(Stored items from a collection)
[Start of Attachment]

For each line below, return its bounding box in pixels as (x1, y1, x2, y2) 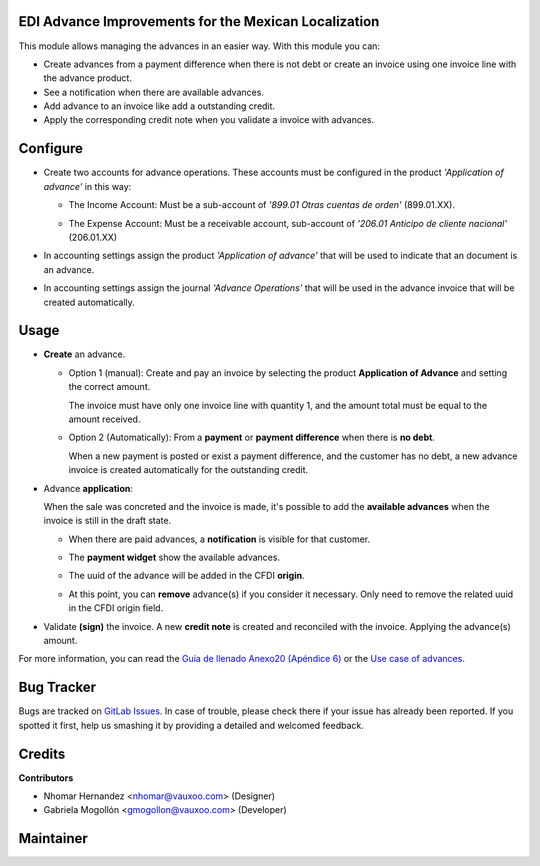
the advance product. (43, 72, 132, 84)
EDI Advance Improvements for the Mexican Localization (18, 13, 380, 30)
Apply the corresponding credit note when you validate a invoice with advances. (43, 114, 375, 126)
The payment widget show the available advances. (68, 551, 280, 564)
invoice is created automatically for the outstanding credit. (68, 464, 309, 476)
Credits (18, 745, 66, 762)
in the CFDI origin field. (68, 602, 164, 614)
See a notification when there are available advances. (43, 86, 265, 98)
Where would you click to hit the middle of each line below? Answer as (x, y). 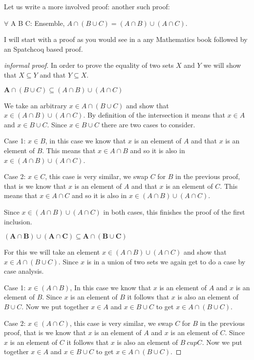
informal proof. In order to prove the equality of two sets (89, 65)
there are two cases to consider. (148, 124)
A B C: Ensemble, (38, 23)
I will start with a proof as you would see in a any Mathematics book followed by (126, 39)
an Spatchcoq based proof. (43, 49)
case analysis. (24, 271)
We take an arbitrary (35, 105)
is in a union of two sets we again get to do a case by (166, 261)
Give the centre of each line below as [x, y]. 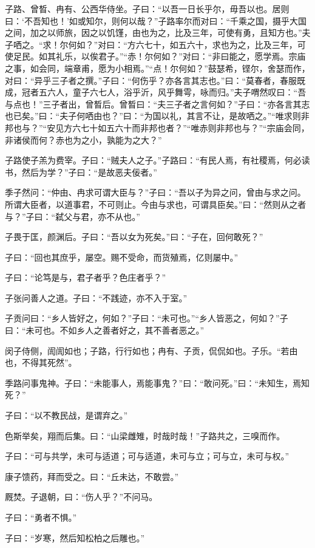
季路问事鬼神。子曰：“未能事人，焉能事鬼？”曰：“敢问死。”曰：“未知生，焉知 [157, 382]
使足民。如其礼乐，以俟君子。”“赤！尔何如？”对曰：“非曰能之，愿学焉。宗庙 [155, 56]
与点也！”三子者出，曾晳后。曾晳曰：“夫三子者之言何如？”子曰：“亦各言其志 [157, 104]
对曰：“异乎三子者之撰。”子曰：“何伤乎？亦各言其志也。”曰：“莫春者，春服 [151, 80]
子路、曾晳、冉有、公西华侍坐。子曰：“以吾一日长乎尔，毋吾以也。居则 [147, 9]
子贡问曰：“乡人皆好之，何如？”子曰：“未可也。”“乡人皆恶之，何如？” [142, 318]
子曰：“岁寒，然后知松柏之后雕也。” [75, 537]
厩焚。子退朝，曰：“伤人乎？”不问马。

[End of Attachment]

*Exercise aim*
Could you write out the records again exactly, without any of their pictures?

*Response for this exercise*
For each line below, return its bounding box in pixels as (x1, y1, x2, y2) 
the advance product. (43, 72, 132, 84)
EDI Advance Improvements for the Mexican Localization (18, 13, 380, 30)
Apply the corresponding credit note when you validate a invoice with advances. (43, 114, 375, 126)
The payment widget show the available advances. (68, 551, 280, 564)
invoice is created automatically for the outstanding credit. (68, 464, 309, 476)
Credits (18, 745, 66, 762)
in the CFDI origin field. (68, 602, 164, 614)
See a notification when there are available advances. (43, 86, 265, 98)
Where would you click to hit the middle of each line below? Answer as (x, y). 
informal proof. In order to prove the equality of two sets (89, 65)
there are two cases to consider. (148, 124)
A B C: Ensemble, (38, 23)
I will start with a proof as you would see in a any Mathematics book followed by (126, 39)
an Spatchcoq based proof. (43, 49)
case analysis. (24, 271)
We take an arbitrary (35, 105)
is in a union of two sets we again get to do a case by (166, 261)
Give the centre of each line below as [x, y]. 
季路问事鬼神。子曰：“未能事人，焉能事鬼？”曰：“敢问死。”曰：“未知生，焉知 [157, 382]
使足民。如其礼乐，以俟君子。”“赤！尔何如？”对曰：“非曰能之，愿学焉。宗庙 [155, 56]
与点也！”三子者出，曾晳后。曾晳曰：“夫三子者之言何如？”子曰：“亦各言其志 [157, 104]
对曰：“异乎三子者之撰。”子曰：“何伤乎？亦各言其志也。”曰：“莫春者，春服 [151, 80]
子路、曾晳、冉有、公西华侍坐。子曰：“以吾一日长乎尔，毋吾以也。居则 [147, 9]
子贡问曰：“乡人皆好之，何如？”子曰：“未可也。”“乡人皆恶之，何如？” [142, 318]
子曰：“岁寒，然后知松柏之后雕也。” [75, 537]
厩焚。子退朝，曰：“伤人乎？”不问马。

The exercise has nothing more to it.